Adult mouse subependymal neural stem cells (aNSCs) give rise to neuronal and oligodendroglial progeny. Berninger and colleagues use continuous live imaging and single-cell tracking to demonstrate that single aNSCs isolated from the mouse brain generate exclusively either oligodendrocytes or neurons. They also show that Wnt activation stimulates oligodendrogenic progenitor proliferation without affecting neurogenic clones.
Oligodendrocytes produce myelin in the central nervous system and can regenerate in adults. Brunet and colleagues show that inactivation of SIRT1 deacetylase increases the proliferation of oligodendrocyte progenitors partly by shifting other neural stem cells to this fate.
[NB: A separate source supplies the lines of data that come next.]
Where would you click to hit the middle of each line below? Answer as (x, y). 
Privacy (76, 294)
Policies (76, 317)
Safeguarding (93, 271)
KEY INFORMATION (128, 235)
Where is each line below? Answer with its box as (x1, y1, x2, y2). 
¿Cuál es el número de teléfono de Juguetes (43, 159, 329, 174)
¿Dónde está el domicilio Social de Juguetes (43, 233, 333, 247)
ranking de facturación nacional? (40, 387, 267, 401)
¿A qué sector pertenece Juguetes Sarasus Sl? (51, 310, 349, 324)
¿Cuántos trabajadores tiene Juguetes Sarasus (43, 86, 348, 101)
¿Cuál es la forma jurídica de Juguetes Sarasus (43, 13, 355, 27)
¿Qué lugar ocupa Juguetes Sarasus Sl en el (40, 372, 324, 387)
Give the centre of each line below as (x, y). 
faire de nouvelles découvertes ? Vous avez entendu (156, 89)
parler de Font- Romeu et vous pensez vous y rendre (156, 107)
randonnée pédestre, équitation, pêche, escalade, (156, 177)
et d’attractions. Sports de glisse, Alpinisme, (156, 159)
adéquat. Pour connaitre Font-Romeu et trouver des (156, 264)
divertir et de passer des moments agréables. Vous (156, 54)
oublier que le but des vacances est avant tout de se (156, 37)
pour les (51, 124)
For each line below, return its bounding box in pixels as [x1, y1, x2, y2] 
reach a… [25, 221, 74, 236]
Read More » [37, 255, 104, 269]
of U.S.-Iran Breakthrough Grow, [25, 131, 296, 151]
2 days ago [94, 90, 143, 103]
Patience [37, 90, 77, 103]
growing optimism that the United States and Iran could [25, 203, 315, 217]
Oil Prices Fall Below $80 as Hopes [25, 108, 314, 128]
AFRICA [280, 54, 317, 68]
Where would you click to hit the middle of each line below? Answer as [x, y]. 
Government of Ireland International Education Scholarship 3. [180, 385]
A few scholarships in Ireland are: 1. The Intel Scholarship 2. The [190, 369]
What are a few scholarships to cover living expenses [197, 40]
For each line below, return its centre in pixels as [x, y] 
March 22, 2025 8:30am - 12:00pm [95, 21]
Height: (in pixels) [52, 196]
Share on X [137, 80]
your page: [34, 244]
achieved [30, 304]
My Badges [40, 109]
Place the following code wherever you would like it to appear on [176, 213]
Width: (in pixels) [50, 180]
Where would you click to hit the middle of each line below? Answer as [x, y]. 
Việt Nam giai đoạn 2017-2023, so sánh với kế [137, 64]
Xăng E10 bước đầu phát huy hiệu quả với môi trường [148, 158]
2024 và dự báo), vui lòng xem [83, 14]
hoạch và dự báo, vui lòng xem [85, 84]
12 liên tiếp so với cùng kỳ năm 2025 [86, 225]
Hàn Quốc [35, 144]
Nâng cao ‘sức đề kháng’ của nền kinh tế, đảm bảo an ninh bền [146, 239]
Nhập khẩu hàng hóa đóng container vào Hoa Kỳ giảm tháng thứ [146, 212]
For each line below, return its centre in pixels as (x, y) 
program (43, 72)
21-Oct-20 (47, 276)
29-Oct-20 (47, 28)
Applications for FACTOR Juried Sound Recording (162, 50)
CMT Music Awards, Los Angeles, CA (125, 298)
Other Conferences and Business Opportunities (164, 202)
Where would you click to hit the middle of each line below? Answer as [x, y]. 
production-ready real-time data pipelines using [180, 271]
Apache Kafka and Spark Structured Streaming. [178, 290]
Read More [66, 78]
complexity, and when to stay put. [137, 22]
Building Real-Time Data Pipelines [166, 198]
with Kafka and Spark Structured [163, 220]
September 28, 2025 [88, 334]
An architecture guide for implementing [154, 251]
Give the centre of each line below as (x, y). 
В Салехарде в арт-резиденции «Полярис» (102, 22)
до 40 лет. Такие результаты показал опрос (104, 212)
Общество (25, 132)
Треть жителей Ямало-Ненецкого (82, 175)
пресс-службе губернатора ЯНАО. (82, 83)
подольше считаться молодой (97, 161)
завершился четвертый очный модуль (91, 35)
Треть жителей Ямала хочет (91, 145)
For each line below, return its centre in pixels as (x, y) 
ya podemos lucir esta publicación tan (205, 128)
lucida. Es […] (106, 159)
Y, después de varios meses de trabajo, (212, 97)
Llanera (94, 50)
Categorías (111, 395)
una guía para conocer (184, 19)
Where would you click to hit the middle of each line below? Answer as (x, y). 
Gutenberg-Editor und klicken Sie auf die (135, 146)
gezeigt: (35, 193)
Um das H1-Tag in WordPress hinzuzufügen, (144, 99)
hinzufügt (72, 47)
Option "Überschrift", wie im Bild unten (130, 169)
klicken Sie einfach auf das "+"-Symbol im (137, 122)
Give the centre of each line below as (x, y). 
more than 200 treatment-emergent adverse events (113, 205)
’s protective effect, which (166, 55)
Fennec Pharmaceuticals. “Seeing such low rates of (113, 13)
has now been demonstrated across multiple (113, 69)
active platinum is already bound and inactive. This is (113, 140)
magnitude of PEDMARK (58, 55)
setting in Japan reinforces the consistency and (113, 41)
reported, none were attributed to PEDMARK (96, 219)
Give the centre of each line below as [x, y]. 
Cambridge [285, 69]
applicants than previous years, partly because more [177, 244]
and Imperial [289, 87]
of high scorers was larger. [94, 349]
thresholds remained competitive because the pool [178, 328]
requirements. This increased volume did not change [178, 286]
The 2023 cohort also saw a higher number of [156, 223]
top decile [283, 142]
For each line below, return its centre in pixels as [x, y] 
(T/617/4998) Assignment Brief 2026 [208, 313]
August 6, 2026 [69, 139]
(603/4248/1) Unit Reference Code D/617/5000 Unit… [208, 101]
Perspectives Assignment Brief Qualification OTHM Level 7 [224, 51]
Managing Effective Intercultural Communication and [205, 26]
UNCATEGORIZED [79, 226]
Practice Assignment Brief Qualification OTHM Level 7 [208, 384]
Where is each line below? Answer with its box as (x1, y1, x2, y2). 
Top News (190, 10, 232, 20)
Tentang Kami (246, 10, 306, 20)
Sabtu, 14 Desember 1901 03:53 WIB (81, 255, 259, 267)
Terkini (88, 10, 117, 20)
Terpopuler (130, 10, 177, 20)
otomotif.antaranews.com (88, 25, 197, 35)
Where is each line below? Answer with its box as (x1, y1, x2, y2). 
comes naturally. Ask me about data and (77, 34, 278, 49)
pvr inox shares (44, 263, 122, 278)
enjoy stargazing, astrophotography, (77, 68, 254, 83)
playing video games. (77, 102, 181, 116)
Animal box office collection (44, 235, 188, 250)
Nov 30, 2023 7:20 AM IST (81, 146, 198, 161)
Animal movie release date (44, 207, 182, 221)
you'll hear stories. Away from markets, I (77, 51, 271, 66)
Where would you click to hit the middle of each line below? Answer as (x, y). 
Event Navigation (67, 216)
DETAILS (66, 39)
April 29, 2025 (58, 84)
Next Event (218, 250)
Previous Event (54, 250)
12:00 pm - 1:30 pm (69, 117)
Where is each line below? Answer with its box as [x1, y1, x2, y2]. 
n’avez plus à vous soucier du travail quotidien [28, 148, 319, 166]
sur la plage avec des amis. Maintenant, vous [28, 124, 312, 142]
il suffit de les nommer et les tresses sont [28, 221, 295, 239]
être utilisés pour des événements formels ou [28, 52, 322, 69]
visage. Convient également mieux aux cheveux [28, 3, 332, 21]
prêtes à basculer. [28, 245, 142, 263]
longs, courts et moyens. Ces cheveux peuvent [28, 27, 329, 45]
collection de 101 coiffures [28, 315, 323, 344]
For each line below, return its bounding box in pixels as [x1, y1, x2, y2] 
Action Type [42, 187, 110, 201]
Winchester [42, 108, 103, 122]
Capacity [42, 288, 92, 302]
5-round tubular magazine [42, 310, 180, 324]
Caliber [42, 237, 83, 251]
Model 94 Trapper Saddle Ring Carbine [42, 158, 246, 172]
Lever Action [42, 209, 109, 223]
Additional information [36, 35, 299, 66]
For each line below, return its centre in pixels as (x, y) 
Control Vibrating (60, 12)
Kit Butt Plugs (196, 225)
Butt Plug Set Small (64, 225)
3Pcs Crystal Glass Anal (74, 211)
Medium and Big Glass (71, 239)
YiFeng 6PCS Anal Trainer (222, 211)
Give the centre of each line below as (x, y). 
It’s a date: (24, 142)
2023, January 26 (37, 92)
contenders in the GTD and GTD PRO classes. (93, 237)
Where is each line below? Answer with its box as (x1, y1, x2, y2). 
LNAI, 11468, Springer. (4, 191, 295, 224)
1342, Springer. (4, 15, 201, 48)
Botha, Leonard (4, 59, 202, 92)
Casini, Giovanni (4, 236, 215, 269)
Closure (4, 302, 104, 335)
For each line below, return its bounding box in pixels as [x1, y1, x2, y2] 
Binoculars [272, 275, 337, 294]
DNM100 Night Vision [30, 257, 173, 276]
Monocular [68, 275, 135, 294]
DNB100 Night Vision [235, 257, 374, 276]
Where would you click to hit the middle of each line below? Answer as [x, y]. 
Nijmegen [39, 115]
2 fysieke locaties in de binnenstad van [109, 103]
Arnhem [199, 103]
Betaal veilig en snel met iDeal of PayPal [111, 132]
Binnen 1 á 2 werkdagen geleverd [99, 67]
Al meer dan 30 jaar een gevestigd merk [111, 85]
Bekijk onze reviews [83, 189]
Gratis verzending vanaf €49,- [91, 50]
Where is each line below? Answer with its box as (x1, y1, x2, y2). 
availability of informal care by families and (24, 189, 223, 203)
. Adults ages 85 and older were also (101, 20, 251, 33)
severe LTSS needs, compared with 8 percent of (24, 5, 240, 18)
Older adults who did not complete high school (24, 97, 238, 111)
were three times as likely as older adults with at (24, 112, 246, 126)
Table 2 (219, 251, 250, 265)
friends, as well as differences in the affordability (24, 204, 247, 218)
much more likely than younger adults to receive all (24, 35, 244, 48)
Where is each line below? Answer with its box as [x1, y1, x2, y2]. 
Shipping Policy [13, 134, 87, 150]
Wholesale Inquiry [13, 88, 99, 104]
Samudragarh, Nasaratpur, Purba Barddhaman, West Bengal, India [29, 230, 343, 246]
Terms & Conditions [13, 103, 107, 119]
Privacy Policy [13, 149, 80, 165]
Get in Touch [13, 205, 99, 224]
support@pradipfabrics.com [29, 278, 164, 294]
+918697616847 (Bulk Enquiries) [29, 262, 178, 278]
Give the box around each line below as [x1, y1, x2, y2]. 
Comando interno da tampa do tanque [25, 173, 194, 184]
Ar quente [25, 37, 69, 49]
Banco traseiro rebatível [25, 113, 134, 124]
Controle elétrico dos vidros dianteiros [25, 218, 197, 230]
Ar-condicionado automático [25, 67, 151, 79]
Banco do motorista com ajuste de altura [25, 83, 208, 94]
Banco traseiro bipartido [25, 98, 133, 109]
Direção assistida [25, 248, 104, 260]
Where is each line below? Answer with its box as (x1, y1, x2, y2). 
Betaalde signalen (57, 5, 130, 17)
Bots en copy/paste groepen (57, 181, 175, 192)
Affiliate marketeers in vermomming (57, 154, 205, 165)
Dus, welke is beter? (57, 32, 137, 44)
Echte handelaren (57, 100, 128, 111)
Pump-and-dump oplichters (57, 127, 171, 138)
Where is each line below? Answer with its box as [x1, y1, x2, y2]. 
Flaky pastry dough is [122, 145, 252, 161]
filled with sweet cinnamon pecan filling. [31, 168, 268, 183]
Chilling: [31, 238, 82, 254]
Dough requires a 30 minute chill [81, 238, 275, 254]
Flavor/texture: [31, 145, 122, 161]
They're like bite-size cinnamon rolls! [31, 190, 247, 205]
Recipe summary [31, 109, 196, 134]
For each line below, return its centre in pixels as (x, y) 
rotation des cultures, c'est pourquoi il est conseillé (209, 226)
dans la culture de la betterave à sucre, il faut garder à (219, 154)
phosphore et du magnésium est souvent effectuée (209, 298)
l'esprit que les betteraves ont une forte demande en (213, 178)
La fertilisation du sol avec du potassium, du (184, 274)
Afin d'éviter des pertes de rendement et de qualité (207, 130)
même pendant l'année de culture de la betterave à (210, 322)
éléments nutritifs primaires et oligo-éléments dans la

Using genome-wide approaches, they delineate PDGFRα as a critical target of SIRT1 in its negative effects on oligodendrocyte lineage.
Faessler and colleagues analyse the distinct properties of β1 and αv integrin subclasses, and provide insight into the different protein compositions, signalling activities and contributions to rigidity sensing of adhesion sites anchored by each integrin subtype.
Sahai and colleagues report that YAP is required for the establishment and function of cancer-associated fibroblasts. They propose that matrix stiffening promotes Src-mediated activation of YAP in fibroblasts, which is necessary for the cancer-associated fibroblast phenotype and further promotes matrix stiffening in a positive feedback loop.
Ballabio and colleagues report that the transcription factor TFEB, which has a known role in autophagy, is induced by starvation and promotes transcription of PGC1α and PPARα. Intriguingly, targeted expression of TFEB in the liver blocks the development of metabolic syndrome in mouse models of obesity.
Brown adipose cells contribute to body temperature maintenance by converting lipids and glucose into heat, and can be found in white adipose tissue. Wolfrum and colleagues find a population of cells in white adipose tissue that can adopt brown or white characteristics in response to cold.
During fasting, cellular lipophagy is activated and lipid stores are catabolized. O’Rourke and Ruvkun identify two metabolic transcriptional regulators, MXL-3 and HLH-30, which orchestrate the adaptive response to fasting by modulating the expression of lysosomal lipases and autophagy genes. In addition, they show that these regulators can influence C. elegans aging.
Longmore and colleagues show that in cancer cells that have undergone epithelial-to-mesenchymal transition (EMT), activation of the collagen I receptor DDR2 results in ERK2-dependent maintenance of the protein levels and activity of the EMT inducer SNAIL1, thus facilitating cancer cell invasion and metastasis.
Howard and colleagues demonstrate that the XMAP215 and EB1 microtubule plus-end binding proteins synergistically promote microtubule growth in vitro, at rates comparable to those measured in cells.
For double-strand breaks to be repaired by homologous recombination, the homologous template must be in the nuclear space. By elegant genetic manipulation of yeast chromosomes, Kupiec and colleagues show that nuclear organization influences repair efficiency.
Human embryonic stem cells contain 5-hydroxymethylcytosine (5hmC) generated by the TET enzyme. Jin and colleagues show that TET1 increases 5hmC levels during reprogramming to human inducible pluripotent stem cells, and although this change is critical for optimal epigenetic reprogramming, it does not compromise primed pluripotency.